• _SOURCE MATERIAL_:

________

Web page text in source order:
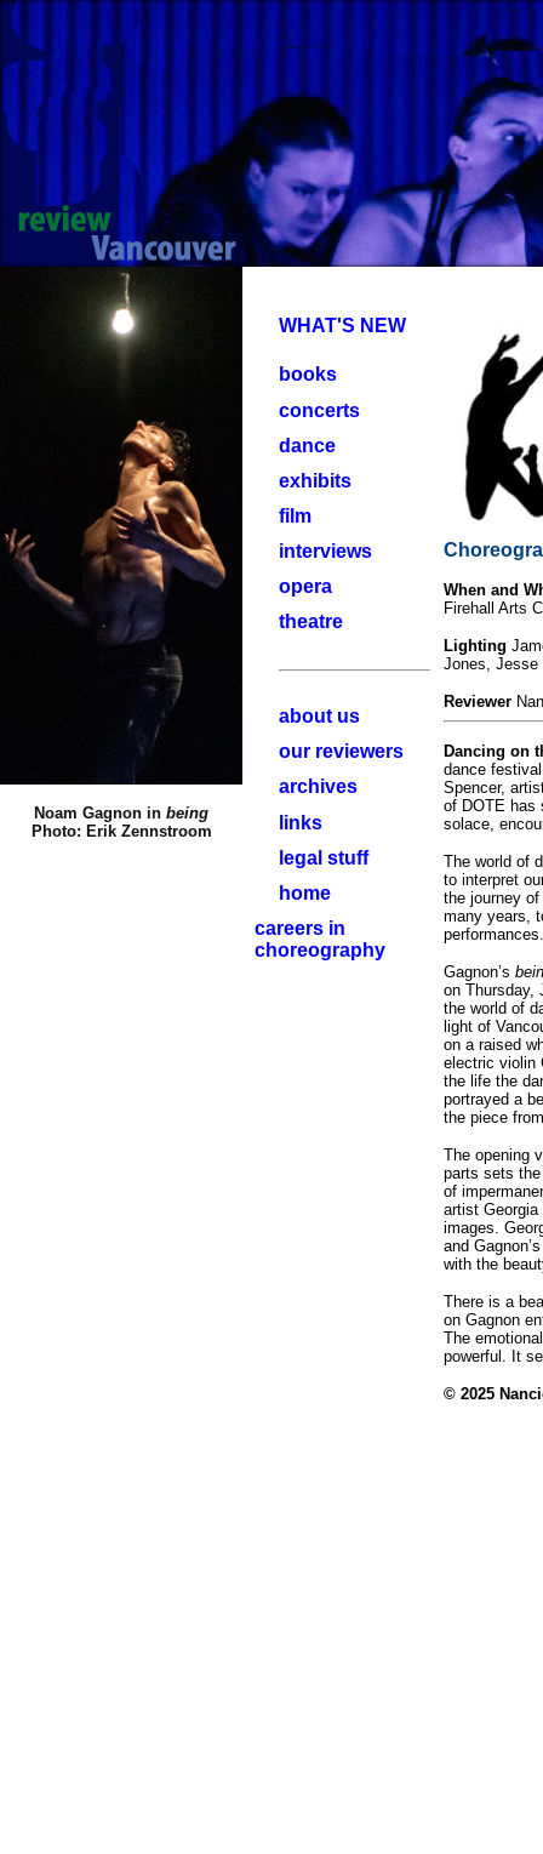
Noam Gagnon in being
Photo: Erik Zennstroom
WHAT'S NEW
books
concerts
dance
exhibits
film
interviews
opera
theatre
about us
our reviewers
archives
links
legal stuff
home
careers in
choreography
When and
Firehall Arts
Lighting
Jones,
Reviewer
Dancing on
dance
Spencer,
of DOTE has
solace,
The world of
to interpret
the journey
many years,
performances.
Gagnon’s
on Thursday,
the world of
light of
on a raised
electric violin
the life the
portrayed a
the piece
The opening
parts sets
of
artist Georgia
images.
and
with the
There is a
on Gagnon
The
powerful. It
© 2025

________

• _WHAT NEEDS TO BE DONE_: Pictures are to be left out; please print the rest of the records above word for word.

• _RESPONSE BELOW_:
Web page text in source order:
Noam Gagnon in being
Photo: Erik Zennstroom
WHAT'S NEW
books
concerts
dance
exhibits
film
interviews
opera
theatre
about us
our reviewers
archives
links
legal stuff
home
careers in
choreography
When and
Firehall Arts
Lighting
Jones,
Reviewer
Dancing on
dance
Spencer,
of DOTE has
solace,
The world of
to interpret
the journey
many years,
performances.
Gagnon’s
on Thursday,
the world of
light of
on a raised
electric violin
the life the
portrayed a
the piece
The opening
parts sets
of
artist Georgia
images.
and
with the
There is a
on Gagnon
The
powerful. It
© 2025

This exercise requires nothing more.